En ese momento, entró a la habitación otro hombre aún vestido con el uniforme verde y su casco rojo en la mano. Junto a él, una mujer de lentes gruesas tomaba notas en una carpeta.

—Esta situación es excepcional. ¿Entienden que es una gran responsabilidad? —preguntó la abogada, mirando seriamente a los dos hombres-. La adopción es un asunto muy delicado. Ustedes viven juntos, se quieren mucho, son trabajadores... pero tengo que estar segura de que van a cuidar a este niño como si fuera su propio hijo.

—¡Se lo juro! --suspiró el primero—. ¡Seremos una familia!

—¡Le damos nuestra palabra! —afirmó el segundo—. El chico ha quedado solo en el mundo, necesita dos padres y nosotros deseamos un hijo... ¡Todo encaja a la perfección, como en un rompecabezas! ¿Podría haber una señal más clara?

La mujer meditó por largo rato.

—Bueno... —dijo finalmente—. Confiaré en ustedes.

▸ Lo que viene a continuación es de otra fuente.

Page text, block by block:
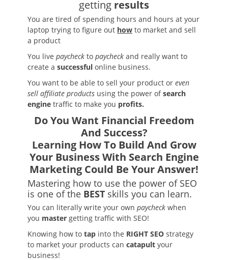
getting results
You are tired of spending hours and hours at your
laptop trying to figure out how to market and sell
a product
You live paycheck to paycheck and really want to
create a successful online business.
You want to be able to sell your product or even
sell affiliate products using the power ofsearch
engine traffic to make you profits.
Do You Want Financial Freedom
And Success?
Learning How To Build And Grow
Your Business With Search Engine
Marketing Could Be Your Answer!
Mastering how to use the power of SEO
is one of the BEST skills you can learn.
You can literally write your own paycheck when
you master getting traffic with SEO!
Knowing how to tap into the RIGHT SEO strategy
to market your products can catapult your
business!
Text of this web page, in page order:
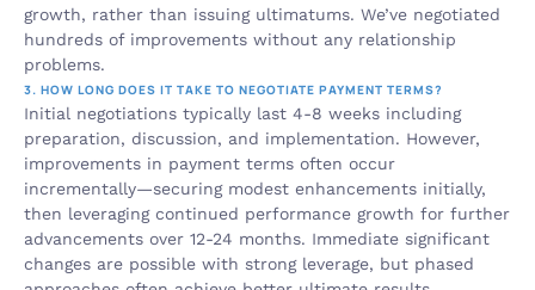
growth, rather than issuing ultimatums. We’ve negotiated
hundreds of improvements without any relationship
problems.
3. HOW LONG DOES IT TAKE TO NEGOTIATE PAYMENT TERMS?
Initial negotiations typically last 4-8 weeks including
preparation, discussion, and implementation. However,
improvements in payment terms often occur
incrementally—securing modest enhancements initially,
then leveraging continued performance growth for further
advancements over 12-24 months. Immediate significant
changes are possible with strong leverage, but phased
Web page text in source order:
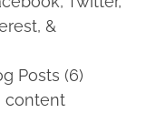
&
Posts (6)
content

Pero de cualquier manera, voy a pasar a visitarlos con frecuencia, para asegurarme de que todo marche bien... ¿Estamos de acuerdo?

La abogada leyó en voz alta e hizo firmar unos documentos a los dueños de casa. Minutos después, dejó la carpeta sobre la mesa y miró al niño con dulzura.

—¡Yo soy Mariel, amiguito! —susurró y se señaló la mejilla—. Yo... Mariel.

Enseguida, los dos hombres se pusieron frente al niño y se presentaron.

—Yo... Pedro —exclamó el primero, tocándose el pecho con la mano abierta.

—Yo... Rodolfo —sonrió el segundo, mientras hacía lo mismo.

Los hombres y la mujer se quedaron en silencio, contemplando a una criatura indefensa que no terminaba de comprender lo que ocurría. Pero cuando esos tres desconocidos comenzaban a buscar algún otro modo de comunicarse, el niño alzó los ojos hacia ellos y se señaló el corazón.

—¡Umbutu! —dijo a media voz.

Los bomberos se inclinaron hacia él hasta que las tres miradas estuvieron a la misma altura. Luego, Pedro hizo tres movimientos mientras pronunciaba tres palabras.
Primero, se tocó el pecho. Luego, el mentón. Por último, señaló al niño.

—Yo... te... quiero —dijo, mostrándole una enorme sonrisa.

Y así fue que, una vez más, el amor venció al miedo.


De Tejiendo otro nido, Progreso, México, 2011. Puesto en línea en octubre de 2020, con la autorización del autor.